不由想起齊奶奶,齊奶奶對安安,別說打罵,就是惡言相向都不曾有過。
鼓勵、讚美、誇獎曾經的樑柔一度擔心,齊奶奶這樣會把孩子給寵壞了。可是到了如今,樑柔想找個再這樣寵孩子的人,卻發現,根本沒有。
最終,只能送安安回幼兒園上課。
安安年後剪了頭髮,是樑柔的決定。安安現在瘦下來了,一頭的長髮怎麼看都像是搶了身體的營養。而且往後她們母女沒有人再照顧了,早上起牀要自己做早飯還要送安安上學,緊接着還要自己上學,樑柔的時間表太滿,根本沒辦法給安安每天扎小辮子。
剪頭髮那天,安安哭了。
這孩子從小就寶貝頭髮,頭髮剛剛長到能扎小辮子的時候,就讓家裡人每天換着花樣給她扎。就連聶焱那時候都沒能倖免,練了一手給安安扎辮子的好技術。
先開始安安很沉默的,等第一剪刀下去,她就掉了淚,也不是那種氣勢高昂的哭,只是眼睛一眨就往下掉眼淚。
樑柔看着心裡難過,就自己也坐下來,把留了多年的長髮,也剪了。
陪着孩子一起吧。
總能安慰下她。
如此一來,母女倆就都剪了齊耳的短髮,安安頭髮剪短之後,更顯的五官精緻,漂亮的讓人挪不開眼睛。美髮沙龍裡的設計師,都要求跟安安合影一張。那些洗頭的小姑娘,更是圍着安安轉,給安安又是拿糖,又是倒水。
安安被人誇的多了,就又高興了起來。
樑柔看安安笑嘻嘻的樣子,摸了摸她的花童頭,“小臭美。”
發現安安還跟以前一樣愛漂亮,樑柔就又高興了一點。連自己多年的長髮被剪,也沒有令她多麼遺憾。
此時站在幼兒園門口,安安點頭,表明自己可以。
樑柔雖擔心,卻還是放手讓安安進去。
只是這一天,她站在了當初聶焱站的位置。氣溫還不是很高,可是樑柔堅持着,她希望女兒在恐懼的時候能一眼看到在外面守候的她。
想要把女兒失去的一切,都拿自己的愛給彌補回來。
安安在幼兒園裡一切如常,老師們甚至反應孩子比上學期乖了很多。
樑柔聽後默默,上學期有齊奶奶跟聶焱煽風點火,安安一度都成了幼兒園裡的女霸王,就是碰上中班的小朋友,都敢跟人家對着幹。現在的安安不愛說話,當然也就沒了從前的小脾氣,老師們都希望孩子乖巧聽話,並不喜歡活潑的孩子。
所以,安安現在,竟然比從前更得老師們喜歡。
樑柔心情複雜的開學,上課。
在她不知道的時候,安安在幼兒園裡被同班的小朋友圍堵,上來就要安安從前經常拿到學校裡來的點心。

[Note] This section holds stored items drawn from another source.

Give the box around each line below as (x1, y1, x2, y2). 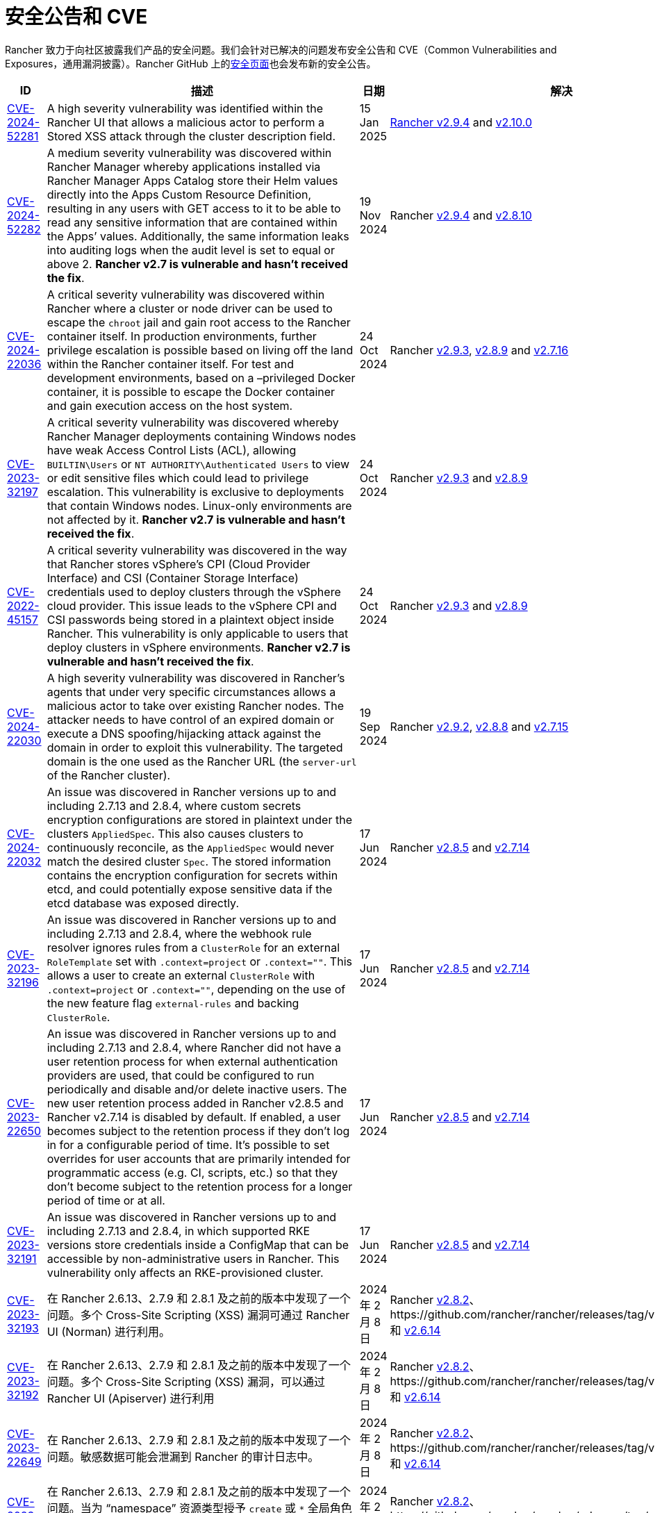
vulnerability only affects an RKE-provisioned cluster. (47, 1265, 324, 1280)
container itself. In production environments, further (47, 329, 317, 343)
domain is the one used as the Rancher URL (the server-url (47, 754, 357, 768)
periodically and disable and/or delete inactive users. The (47, 1082, 347, 1096)
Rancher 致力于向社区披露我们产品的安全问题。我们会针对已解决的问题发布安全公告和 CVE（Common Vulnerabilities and (5, 43, 557, 56)
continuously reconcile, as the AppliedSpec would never (47, 840, 335, 854)
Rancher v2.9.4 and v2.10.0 (390, 115, 533, 129)
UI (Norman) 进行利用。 (47, 1324, 170, 1339)
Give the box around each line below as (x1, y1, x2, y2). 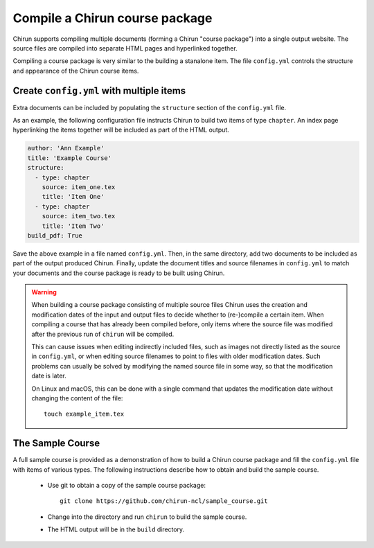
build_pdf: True (27, 231, 83, 239)
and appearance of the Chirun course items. (12, 67, 139, 75)
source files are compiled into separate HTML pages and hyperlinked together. (12, 44, 238, 52)
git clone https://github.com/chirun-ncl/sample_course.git (60, 497, 268, 505)
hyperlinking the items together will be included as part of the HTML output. (12, 125, 230, 134)
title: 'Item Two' (42, 222, 105, 230)
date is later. (31, 371, 66, 380)
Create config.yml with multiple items (12, 85, 186, 96)
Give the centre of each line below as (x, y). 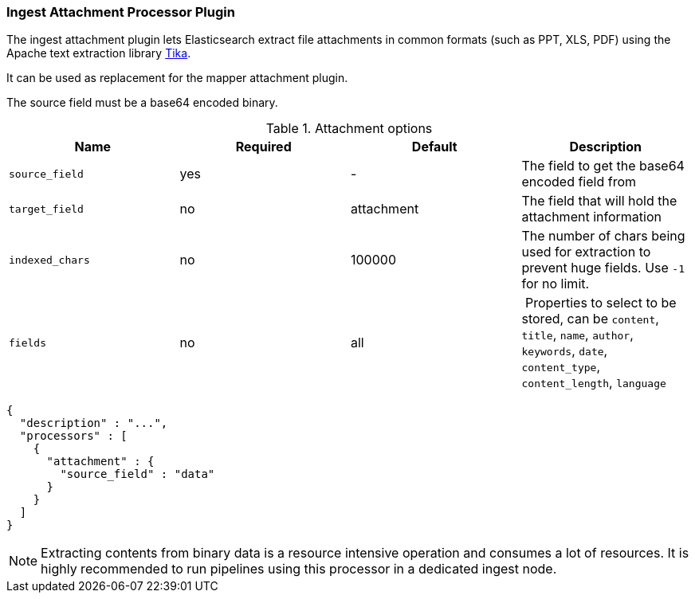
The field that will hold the (599, 201)
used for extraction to (586, 252)
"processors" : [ (73, 436)
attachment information (591, 217)
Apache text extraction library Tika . (99, 53)
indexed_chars (49, 260)
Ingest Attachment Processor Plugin (121, 12)
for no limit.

小孩子纔不會管那麼多,從前安安經常帶的,現在卻沒有了,他們想吃,就只能找安安要。
安安瞪着大眼睛看着一羣小朋友圍着自己,不言不語不吭聲。
有些熊孩子趁機推搡安安,安安不敵,就坐了個屁股蹲。
她摔疼了,就掉眼淚哭。
小孩子根本沒有同情心,看安安哭反倒欺負的更嚴重。
聶焱正好今天抽時間過來看看安安,沒想到就看到這一幕。這一刻,很多顧慮都變的不存在了,聶焱幾乎是闖進幼兒園的。連門衛的阻攔都完全不顧,就那麼直衝衝的跑過去。大手將欺負安安的孩子都撥開。
伸長手將安安抱了個滿懷。
到這一刻,聶焱心臟都在抖。
原本肉乎乎的安安,現在只是小小的一團,縮在他懷裡哭。
他一手養出來的孩子,怎麼會淪落到要被人欺負地步?
抱着孩子,聶焱在齊奶奶出事後,第一次外泄了情緒,他目光如箭,身如修羅。他當然不會跟三四歲的孩子計較,可是這些孩童的家長,在一小時後都被叫到幼兒園來。
全部勒令退學。
都把孩子給帶回去!
聶焱一點都不介意被人說以權壓人,如果他放棄一切得來的身份還不足以保護孩子,那麼他活着還有什麼意思!
安安已經不哭了,可是她就抱住聶焱的脖子不撒手。
聶焱抱着安安面對幼兒園園長,雖然懷裡有個孩子,可是這一點都不妨礙他拿出基海兆業太子爺的氣場來。
幼兒園園長是真的沒想到樑安安身後還有這樣的背景。
按說這樣的孩子根本不該送到他們這種公立幼兒園來,可是有錢人的決定,哪裡是他這麼個小小園長能想明白的。
聶焱就一句話,“我跟市政的人關係還不錯,如果您不能勝任這個位置,我想能接替你的人也大有人在。”
一句話就要讓園長丟了工作。
這樣的人,誰能不怕。
之前欺負安安的那幾個小孩子,在父母來之後,就知道怕了。哭哭啼啼的沒完,可是聶焱就跟鐵面神一樣,態度堅決,這些孩子,全部都走!
不準再跟安安留在一所幼兒園裡。
有了今天的事,往後想必幼兒園裡不管是老師、同學,都會把安安供起來,誰還敢找安安的麻煩。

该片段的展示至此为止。